[[ Given information, beginning ]]

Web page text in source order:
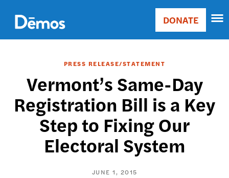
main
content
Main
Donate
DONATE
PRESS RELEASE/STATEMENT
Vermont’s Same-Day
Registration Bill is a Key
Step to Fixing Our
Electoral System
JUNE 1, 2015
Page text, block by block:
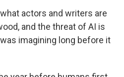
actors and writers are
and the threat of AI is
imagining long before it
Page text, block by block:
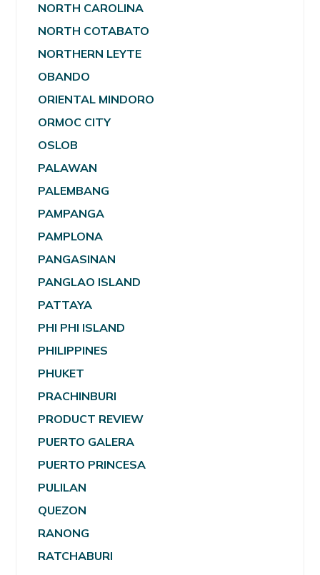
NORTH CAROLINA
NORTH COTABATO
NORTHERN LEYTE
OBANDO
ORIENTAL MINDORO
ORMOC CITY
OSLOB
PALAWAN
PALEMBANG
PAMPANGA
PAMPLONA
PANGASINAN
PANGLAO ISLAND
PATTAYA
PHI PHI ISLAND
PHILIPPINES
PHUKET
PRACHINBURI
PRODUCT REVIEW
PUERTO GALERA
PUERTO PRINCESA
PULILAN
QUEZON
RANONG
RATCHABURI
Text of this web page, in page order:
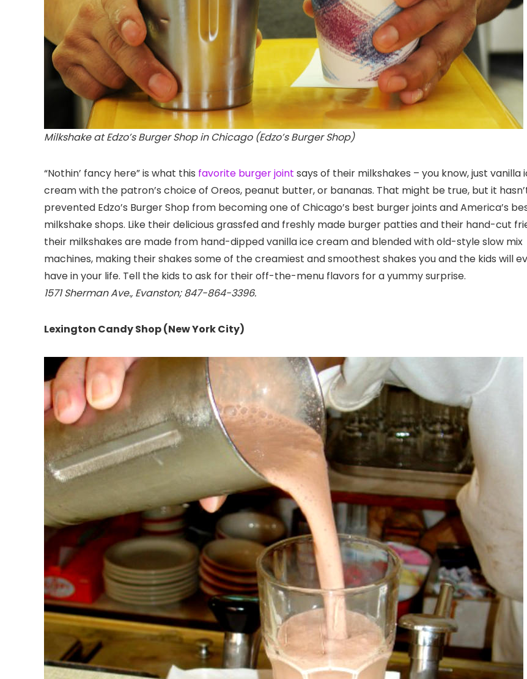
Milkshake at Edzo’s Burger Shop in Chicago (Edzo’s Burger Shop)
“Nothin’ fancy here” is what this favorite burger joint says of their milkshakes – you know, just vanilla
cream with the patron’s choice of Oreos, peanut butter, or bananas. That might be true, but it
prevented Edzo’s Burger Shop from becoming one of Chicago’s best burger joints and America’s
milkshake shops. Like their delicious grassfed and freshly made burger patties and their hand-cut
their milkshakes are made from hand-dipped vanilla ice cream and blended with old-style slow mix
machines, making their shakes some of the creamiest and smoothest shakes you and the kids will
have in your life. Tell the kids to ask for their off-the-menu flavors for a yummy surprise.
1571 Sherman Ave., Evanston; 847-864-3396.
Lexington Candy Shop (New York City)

[[ Given information, end ]]

*Assignment*. Go through the records above and write out every line exactly, passing over the pictures.

*Task answer*.
Web page text in source order:
main
content
Main
Donate
DONATE
PRESS RELEASE/STATEMENT
Vermont’s Same-Day
Registration Bill is a Key
Step to Fixing Our
Electoral System
JUNE 1, 2015
Page text, block by block:
actors and writers are
and the threat of AI is
imagining long before it
Page text, block by block:
NORTH CAROLINA
NORTH COTABATO
NORTHERN LEYTE
OBANDO
ORIENTAL MINDORO
ORMOC CITY
OSLOB
PALAWAN
PALEMBANG
PAMPANGA
PAMPLONA
PANGASINAN
PANGLAO ISLAND
PATTAYA
PHI PHI ISLAND
PHILIPPINES
PHUKET
PRACHINBURI
PRODUCT REVIEW
PUERTO GALERA
PUERTO PRINCESA
PULILAN
QUEZON
RANONG
RATCHABURI
Text of this web page, in page order:
Milkshake at Edzo’s Burger Shop in Chicago (Edzo’s Burger Shop)
“Nothin’ fancy here” is what this favorite burger joint says of their milkshakes – you know, just vanilla
cream with the patron’s choice of Oreos, peanut butter, or bananas. That might be true, but it
prevented Edzo’s Burger Shop from becoming one of Chicago’s best burger joints and America’s
milkshake shops. Like their delicious grassfed and freshly made burger patties and their hand-cut
their milkshakes are made from hand-dipped vanilla ice cream and blended with old-style slow mix
machines, making their shakes some of the creamiest and smoothest shakes you and the kids will
have in your life. Tell the kids to ask for their off-the-menu flavors for a yummy surprise.
1571 Sherman Ave., Evanston; 847-864-3396.
Lexington Candy Shop (New York City)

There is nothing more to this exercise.